Twenty-five years after its founding, Intuitive is now a $67 billion company, making it one of the top medical device makers in the world. It’s larger than venerable giants like Boston Scientific, one of the original innovators in stents, and nearly the size of orthopedics leader Stryker. It is, at this point, nearly half the size of the largest medical device company in the world, Medtronic.
It’s not unreasonable to imagine Intuitive grabbing the crown one day. Right now, the company relies almost entirely on the da Vinci system and related products and service, making it far less diversified than its peers and giving it comparatively lower revenue. But no other company comes close to rivaling its operating and profit margins, or its ability to generate cash flow. Intuitive’s revenue over the past year — about $4.4 billion versus about $15 billion for Stryker, $19 billion for dialysis giant Fresenius, and over $31 billion for Medtronic — illustrates both how much value the company has created from da Vinci sales and how much potential the company has to grow.

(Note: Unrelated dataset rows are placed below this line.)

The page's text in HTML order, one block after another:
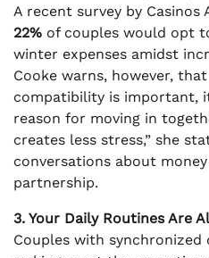
A recent survey by
22% of couples would opt
winter expenses amidst
Cooke warns, however,
compatibility is important,
reason for moving in
creates less stress,” she
conversations about
partnership.
3. Your Daily Routines Are
Couples with synchronized
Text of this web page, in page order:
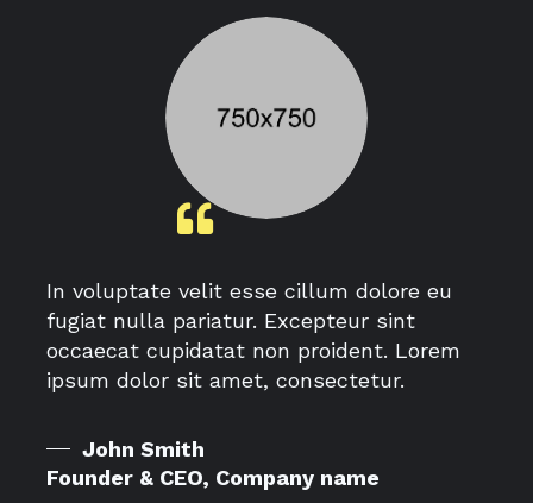
In voluptate velit esse cillum dolore eu
fugiat nulla pariatur. Excepteur sint
occaecat cupidatat non proident. Lorem
ipsum dolor sit amet, consectetur.
John Smith
Founder & CEO, Company name
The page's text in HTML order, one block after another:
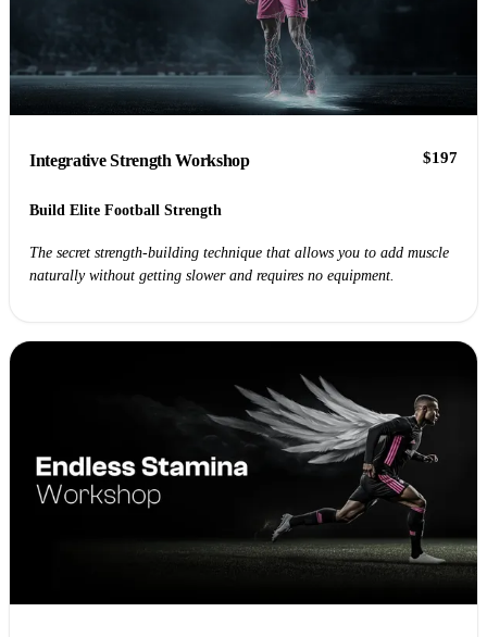
Integrative Strength Workshop $197
Build Elite Football Strength
The secret strength-building technique that allows you to add muscle
naturally without getting slower and requires no equipment.
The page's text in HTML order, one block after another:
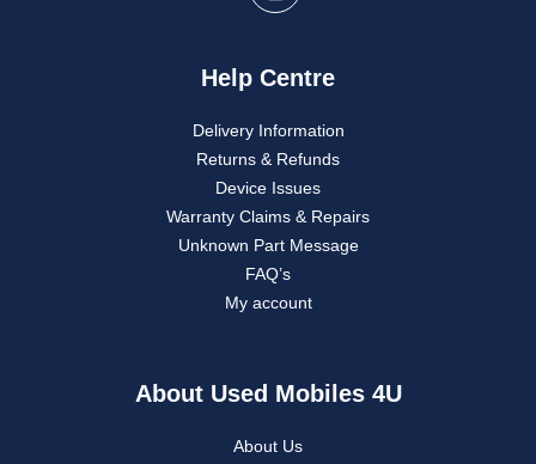
Help Centre
Delivery Information
Returns & Refunds
Device Issues
Warranty Claims & Repairs
Unknown Part Message
FAQ’s
My account
About Used Mobiles 4U
About Us
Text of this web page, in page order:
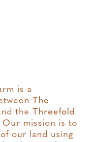
is a
The
the
Threefold
Our mission is to
our land using
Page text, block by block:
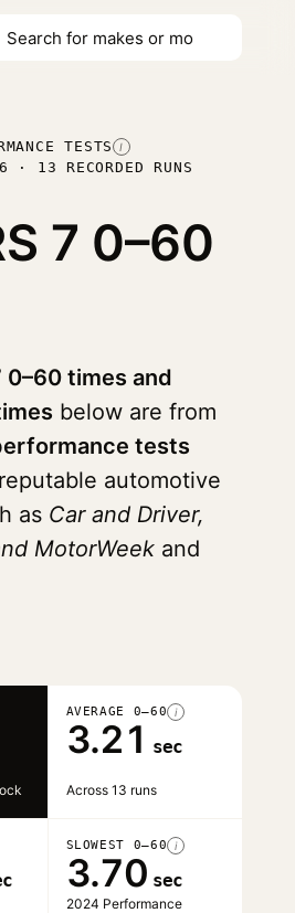
TESTS I
· 13 RECORDED RUNS
7 0–60
0–60 times and
below are from
tests
automotive
as Car and Driver,
MotorWeek and
AVERAGE 0–60 i
3.21 sec
Across 13 runs
SLOWEST 0–60 i
3.70 sec
2024 Performance
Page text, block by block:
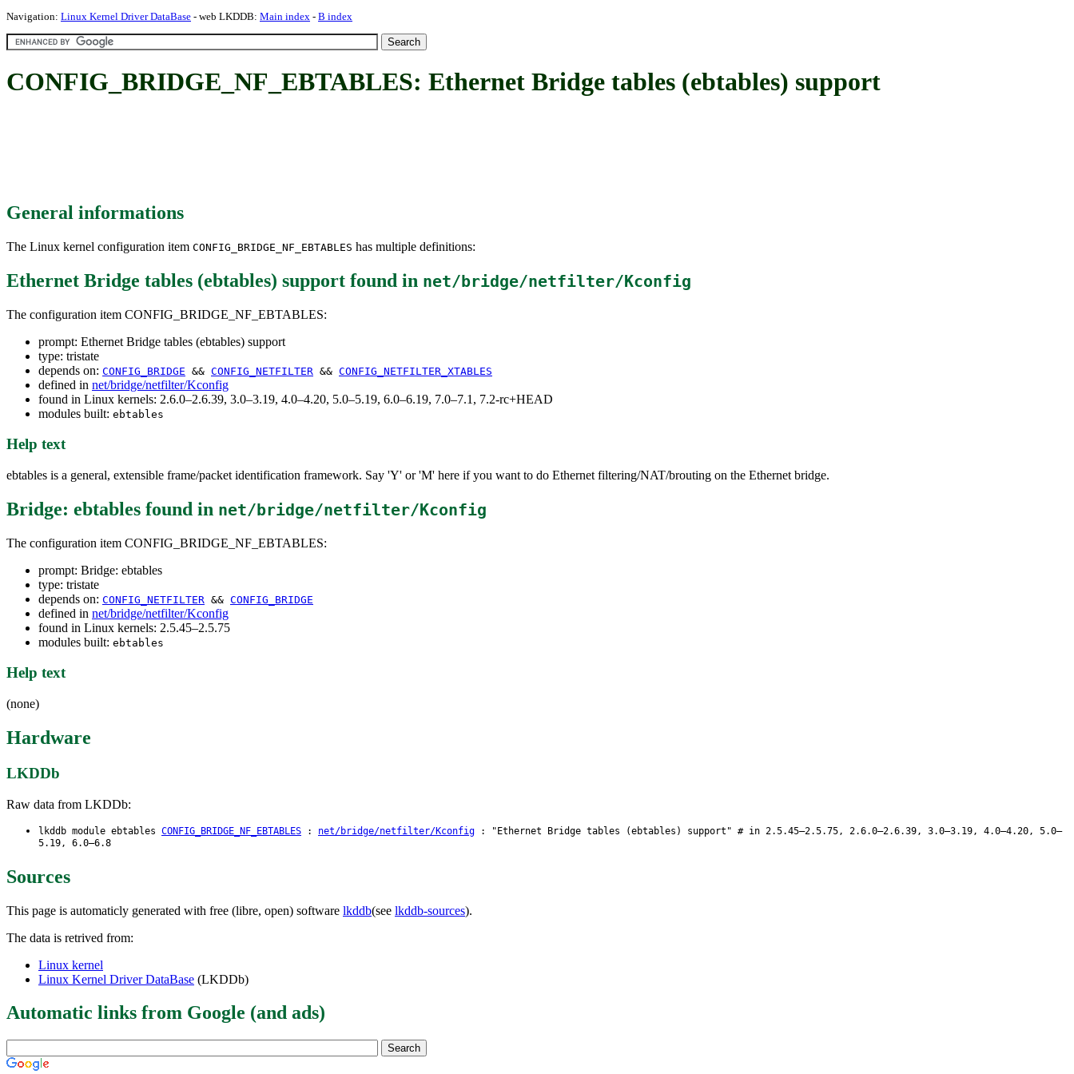
Navigation: Linux Kernel Driver DataBase - web LKDDB: Main index - B index
CONFIG_BRIDGE_NF_EBTABLES: Ethernet Bridge tables (ebtables) support
General informations
The Linux kernel configuration item CONFIG_BRIDGE_NF_EBTABLES has multiple definitions:
Ethernet Bridge tables (ebtables) support found in net/bridge/netfilter/Kconfig
The configuration item CONFIG_BRIDGE_NF_EBTABLES:
prompt: Ethernet Bridge tables (ebtables) support
type: tristate
depends on: CONFIG_BRIDGE && CONFIG_NETFILTER && CONFIG_NETFILTER_XTABLES
defined in net/bridge/netfilter/Kconfig
found in Linux kernels: 2.6.0–2.6.39, 3.0–3.19, 4.0–4.20, 5.0–5.19, 6.0–6.19, 7.0–7.1, 7.2-rc+HEAD
modules built: ebtables
Help text
ebtables is a general, extensible frame/packet identification framework. Say 'Y' or 'M' here if you want to do Ethernet filtering/NAT/brouting on the Ethernet bridge.
Bridge: ebtables found in net/bridge/netfilter/Kconfig
The configuration item CONFIG_BRIDGE_NF_EBTABLES:
prompt: Bridge: ebtables
type: tristate
depends on: CONFIG_NETFILTER && CONFIG_BRIDGE
defined in net/bridge/netfilter/Kconfig
found in Linux kernels: 2.5.45–2.5.75
modules built: ebtables
Help text
(none)
Hardware
LKDDb
Raw data from LKDDb:
lkddb module ebtables CONFIG_BRIDGE_NF_EBTABLES : net/bridge/netfilter/Kconfig : "Ethernet Bridge tables (ebtables) support" # in 2.5.45–2.5.75, 2.6.0–2.6.39, 3.0–3.19, 4.0–4.20, 5.0–
5.19, 6.0–6.8
Sources
This page is automaticly generated with free (libre, open) software lkddb(see lkddb-sources).
The data is retrived from:
Linux kernel
Linux Kernel Driver DataBase (LKDDb)
Automatic links from Google (and ads)
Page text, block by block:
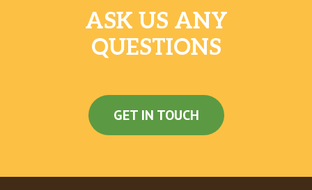
ASK US ANY
QUESTIONS
GET IN TOUCH
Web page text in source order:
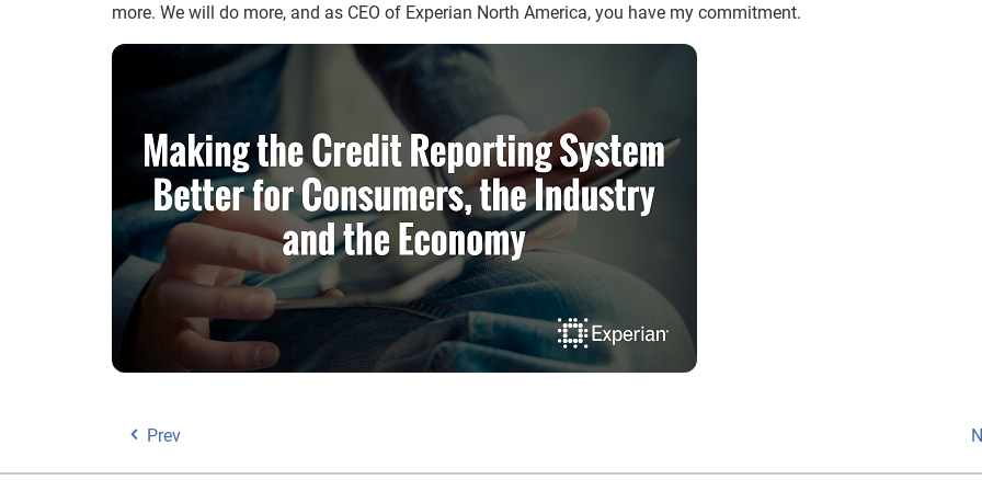
more. We will do more, and as CEO of Experian North America, you have my commitment.
Prev
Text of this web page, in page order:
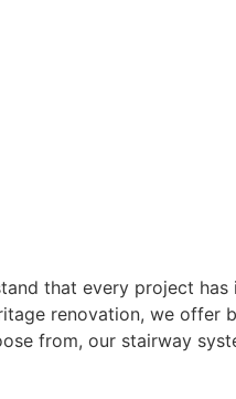
that every project
renovation, we offer
from, our stairway
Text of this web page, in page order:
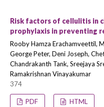
Risk factors of cellulitis in
prophylaxis in preventing
Rooby Hamza Erachamveettil,
George Peter, Deni Joseph,
Chandrakanth Tank, Sreejaya
Ramakrishnan Vinayakumar
374
PDF HTML
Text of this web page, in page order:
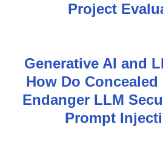
Project
Generative AI and
How Do
Endanger LLM
Prompt
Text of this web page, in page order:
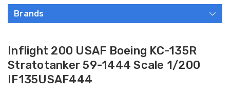
Brands
Inflight 200 USAF Boeing KC-135R
Stratotanker 59-1444 Scale 1/200
IF135USAF444
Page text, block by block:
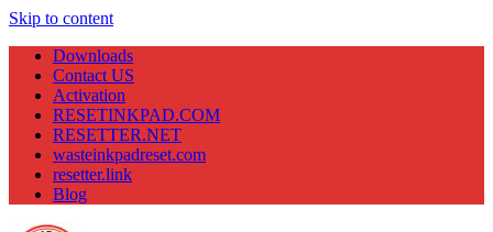
Skip to content
Downloads
Contact US
Activation
RESETINKPAD.COM
RESETTER.NET
wasteinkpadreset.com
resetter.link
Blog
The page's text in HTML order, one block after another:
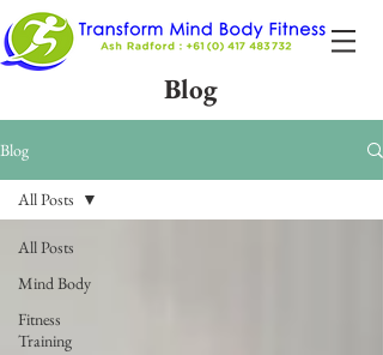
Blog
Blog
All Posts
Mind Body
Fitness
Training
All Posts
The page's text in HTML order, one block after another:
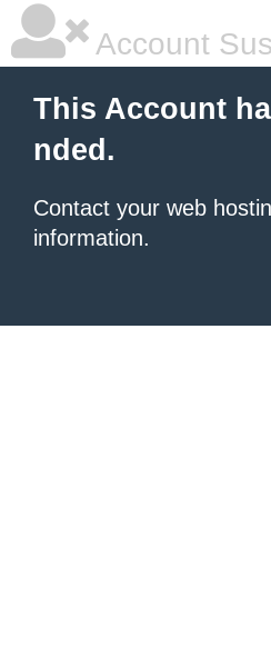
Account
This Account
nded.
Contact your web
information.
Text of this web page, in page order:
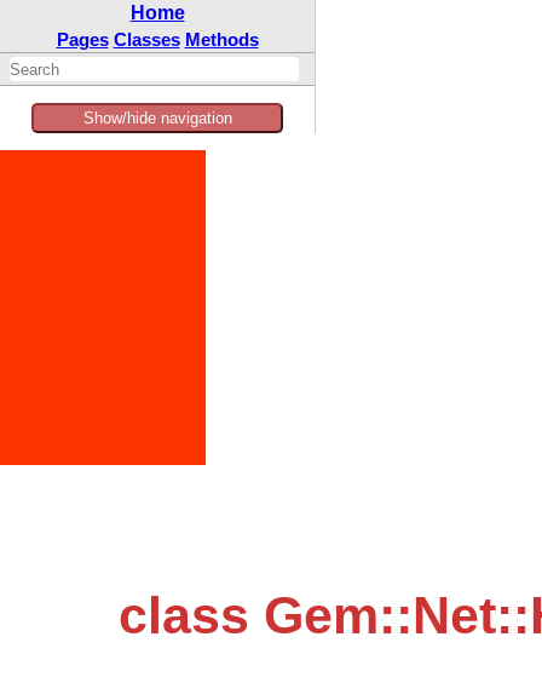
Home
Pages Classes Methods
Show/hide navigation
class
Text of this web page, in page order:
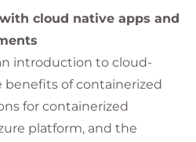
or similar CI/CD tools for
Some familiarity
and Azure Virtual
cloud native apps and
introduction to cloud-
benefits of containerized
for containerized
platform, and the
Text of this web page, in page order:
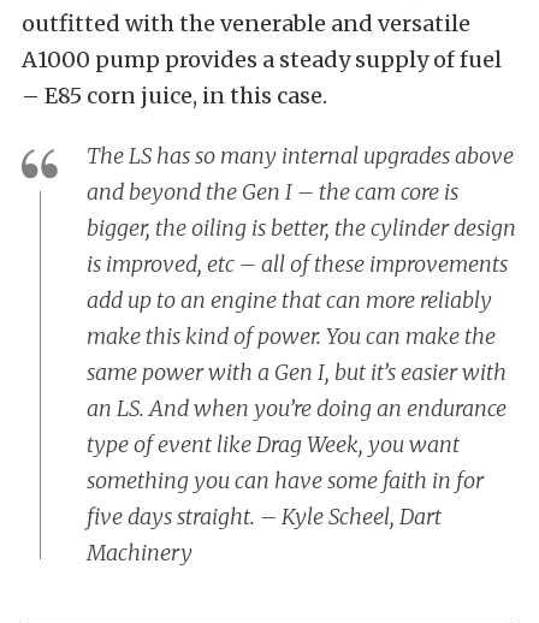
outfitted with the venerable and versatile
A1000 pump provides a steady supply of fuel
– E85 corn juice, in this case.
The LS has so many internal upgrades above
and beyond the Gen I – the cam core is
bigger, the oiling is better, the cylinder design
is improved, etc – all of these improvements
add up to an engine that can more reliably
make this kind of power. You can make the
same power with a Gen I, but it’s easier with
an LS. And when you’re doing an endurance
type of event like Drag Week, you want
something you can have some faith in for
five days straight. – Kyle Scheel, Dart
Machinery
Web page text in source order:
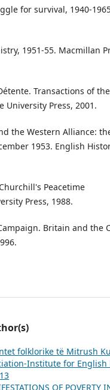
for survival, 1940-
1951-55. Macmillan
Transactions of
University Press, 2001.
the Western Alliance:
1953. English
Peacetime
Press, 1988.
Britain and the
folklorike të Mitrush
Institute for
OF POVERTY
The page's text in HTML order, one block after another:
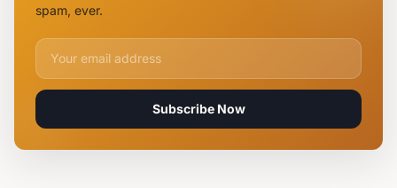
Decoy
spam, ever.
Email address for newsletter
Subscribe Now
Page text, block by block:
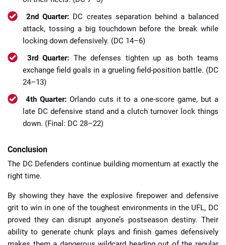
2nd Quarter: DC creates separation behind a balanced
attack, tossing a big touchdown before the break while
locking down defensively. (DC 14–6)
3rd Quarter: The defenses tighten up as both teams
exchange field goals in a grueling field-position battle. (DC
24–13)
4th Quarter:Orlando cuts it to a one-score game, but a
late DC defensive stand and a clutch turnover lock things
down. (Final: DC 28–22)
Conclusion
The DC Defenders continue building momentum at exactly the
right time.
By showing they have the explosive firepower and defensive
grit to win in one of the toughest environments in the UFL, DC
proved they can disrupt anyone’s postseason destiny. Their
ability to generate chunk plays and finish games defensively
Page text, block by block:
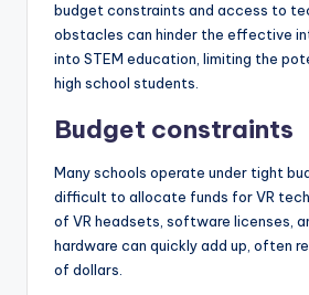
budget constraints and access to
obstacles can hinder the effective
into STEM education, limiting the
high school students.
Budget constraints
Many schools operate under tight
difficult to allocate funds for VR
of VR headsets, software licenses,
hardware can quickly add up, often
of dollars.
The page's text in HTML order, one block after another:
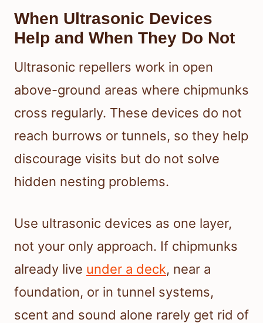
When Ultrasonic Devices
Help and When They Do Not
Ultrasonic repellers work in open
above-ground areas where chipmunks
cross regularly. These devices do not
reach burrows or tunnels, so they help
discourage visits but do not solve
hidden nesting problems.
Use ultrasonic devices as one layer,
not your only approach. If chipmunks
already live under a deck, near a
foundation, or in tunnel systems,
scent and sound alone rarely get rid of
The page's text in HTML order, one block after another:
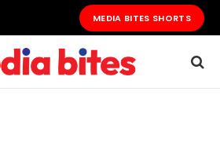
MEDIA BITES SHORTS
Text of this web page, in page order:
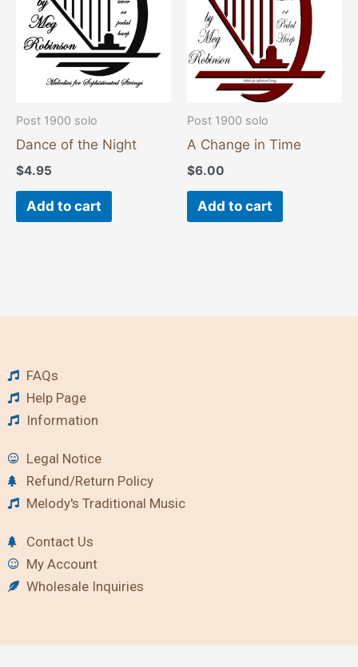
Post 1900 solo
Dance of the Night
$4.95
Add to cart
Post 1900 solo
A Change in Time
$6.00
Add to cart
FAQs
Help Page
Information
Legal Notice
Refund/Return Policy
Melody's Traditional Music
Contact Us
My Account
Wholesale Inquiries
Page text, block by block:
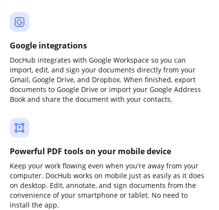
Google integrations
DocHub integrates with Google Workspace so you can
import, edit, and sign your documents directly from your
Gmail, Google Drive, and Dropbox. When finished, export
documents to Google Drive or import your Google Address
Book and share the document with your contacts.
Powerful PDF tools on your mobile device
Keep your work flowing even when you're away from your
computer. DocHub works on mobile just as easily as it does
on desktop. Edit, annotate, and sign documents from the
convenience of your smartphone or tablet. No need to
install the app.
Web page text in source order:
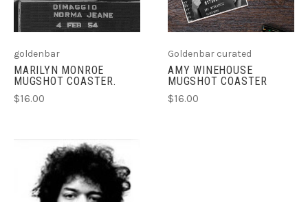
goldenbar
MARILYN MONROE
MUGSHOT COASTER.
$16.00
Goldenbar curated
AMY WINEHOUSE
MUGSHOT COASTER
$16.00
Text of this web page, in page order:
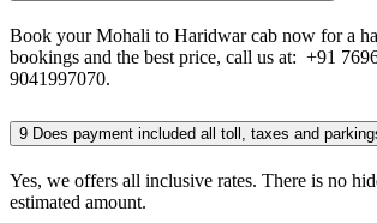
Book your Mohali to Haridwar cab now for a
bookings and the best price, call us at: +91
9041997070.
9 Does payment included all toll, taxes and
Yes, we offers all inclusive rates. There is no
estimated amount.
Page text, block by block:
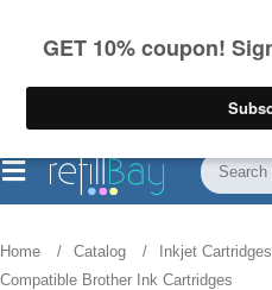
on US orders over $55
Home Catalog Inkjet Cartridges
Compatible Brother Ink Cartridges
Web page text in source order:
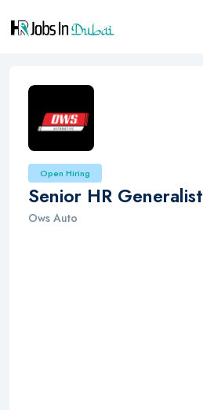
Open Hiring
Senior HR Generalist
Ows Auto
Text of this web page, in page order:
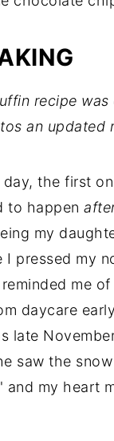
recipe
an updated
the first
to happen
my
I pressed my
me
daycare
late
saw the
and my heart
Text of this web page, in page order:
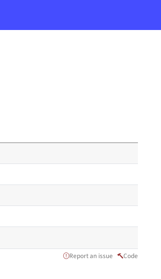
Report an issue Code
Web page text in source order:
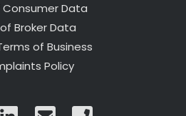
Consumer Data
Broker Data
of Business
Policy
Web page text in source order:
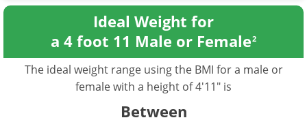
Ideal Weight for
a 4 foot 11 Male or Female2
The ideal weight range using the BMI for a male or
female with a height of 4'11" is
Between
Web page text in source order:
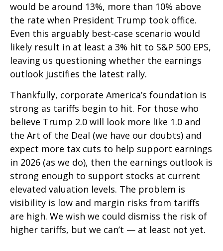
would be around 13%, more than 10% above
the rate when President Trump took office.
Even this arguably best-case scenario would
likely result in at least a 3% hit to S&P 500 EPS,
leaving us questioning whether the earnings
outlook justifies the latest rally.
Thankfully, corporate America’s foundation is
strong as tariffs begin to hit. For those who
believe Trump 2.0 will look more like 1.0 and
the Art of the Deal (we have our doubts) and
expect more tax cuts to help support earnings
in 2026 (as we do), then the earnings outlook is
strong enough to support stocks at current
elevated valuation levels. The problem is
visibility is low and margin risks from tariffs
are high. We wish we could dismiss the risk of
higher tariffs, but we can’t — at least not yet.
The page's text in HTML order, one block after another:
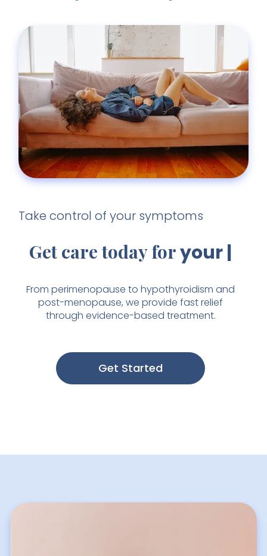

As Bob White says, only about 2% of surgeries are performed with robots; “there’s 98% out there that needs to be done via robotically assisted surgery, but aren’t today because of the cost and utilization burdens.”
System placements — the number of da Vincis sold — used to be the key metric in measuring the company’s success. They’re still important, but the company hopes to move increasingly toward leasing rather than selling systems, as this creates both a steady revenue stream and makes upgrades easier. At present, about a third of new placements are done via lease. Instead, procedure volume is the key metric, one with which the company manages to keep surprising Wall Street. 2018 marked the first year when more than 1 million procedures were performed, up 18% from the prior year. Then in 2019, procedure volume went up 18% again. And in 2020? Intuitive — notorious for lowballing its estimates — predicts procedure volume growth of 17% to 18%.